(TASK TO CARRY OUT): Each line of the records that holds the word "slideshow" should be copied out.

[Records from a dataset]
- - - - - - -

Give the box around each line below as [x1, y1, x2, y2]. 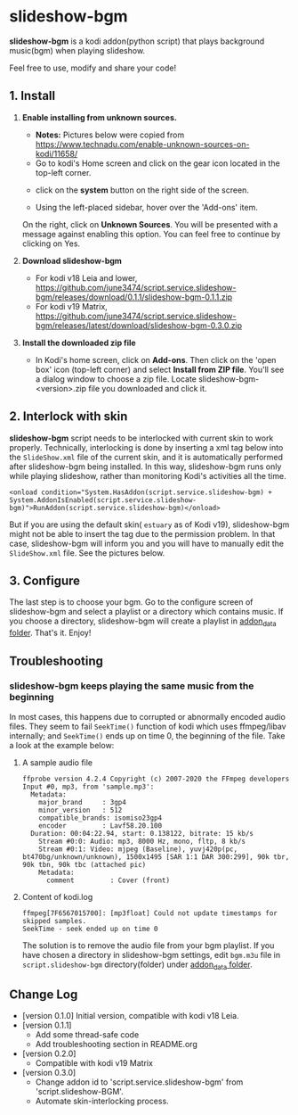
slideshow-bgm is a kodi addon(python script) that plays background [9, 36, 265, 46]
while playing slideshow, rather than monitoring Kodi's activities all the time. [9, 470, 286, 481]
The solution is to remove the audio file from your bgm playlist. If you [21, 939, 275, 951]
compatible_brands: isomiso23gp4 [38, 814, 163, 822]
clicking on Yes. [21, 238, 81, 249]
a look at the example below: [9, 739, 115, 750]
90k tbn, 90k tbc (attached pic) [21, 860, 147, 869]
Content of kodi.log [21, 891, 93, 902]
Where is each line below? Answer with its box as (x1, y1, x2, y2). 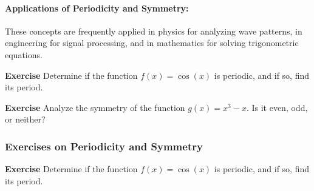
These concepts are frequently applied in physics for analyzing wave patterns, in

- - - - - - -

(REPLY):
slideshow-bgm is a kodi addon(python script) that plays background [9, 36, 265, 46]
while playing slideshow, rather than monitoring Kodi's activities all the time. [9, 470, 286, 481]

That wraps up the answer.